[[ INPUT DATA, beginning ]]

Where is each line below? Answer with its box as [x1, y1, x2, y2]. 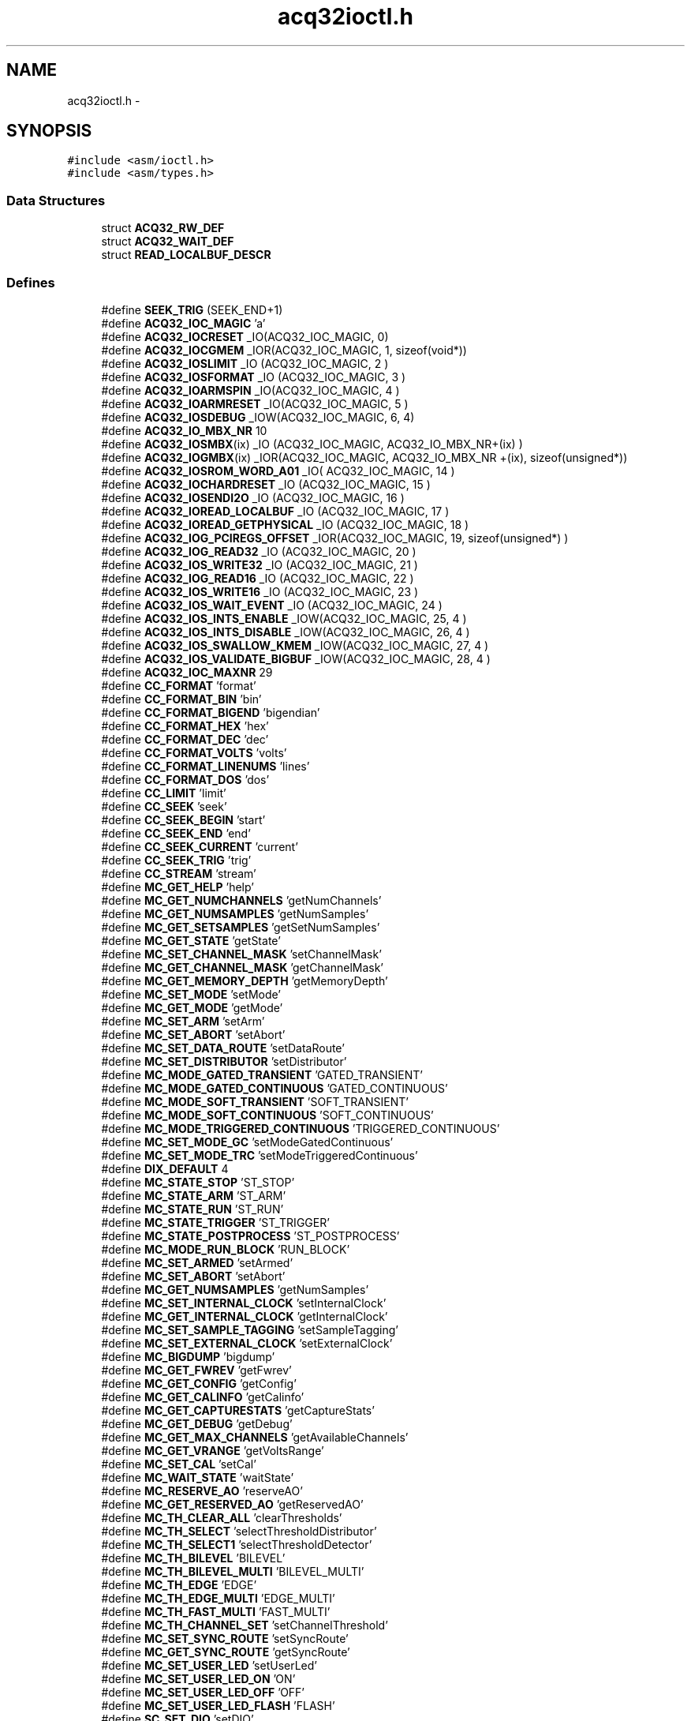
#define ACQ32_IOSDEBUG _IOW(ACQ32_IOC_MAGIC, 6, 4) [101, 410, 415, 424]
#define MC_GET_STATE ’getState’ [101, 933, 281, 947]
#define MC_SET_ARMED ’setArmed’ [101, 1255, 293, 1269]
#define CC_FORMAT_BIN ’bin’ [101, 692, 262, 706]
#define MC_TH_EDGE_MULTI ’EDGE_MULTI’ [101, 1591, 335, 1605]
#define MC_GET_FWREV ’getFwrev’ [101, 1363, 292, 1377]
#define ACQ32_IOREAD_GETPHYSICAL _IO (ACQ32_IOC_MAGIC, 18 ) [101, 517, 469, 531]
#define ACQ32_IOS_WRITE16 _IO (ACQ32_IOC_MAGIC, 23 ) [101, 584, 419, 598]

[[ INPUT DATA, end ]]

▸ **YOUR ASSIGNMENT**
Write out, please, only the lines from the one with "#define MC_GET_FWREV ’getFwrev’" through the last line above, both included and unchanged.

▸ **REPLY TO THE EXERCISE**
#define MC_GET_FWREV ’getFwrev’ [101, 1363, 292, 1377]
#define ACQ32_IOREAD_GETPHYSICAL _IO (ACQ32_IOC_MAGIC, 18 ) [101, 517, 469, 531]
#define ACQ32_IOS_WRITE16 _IO (ACQ32_IOC_MAGIC, 23 ) [101, 584, 419, 598]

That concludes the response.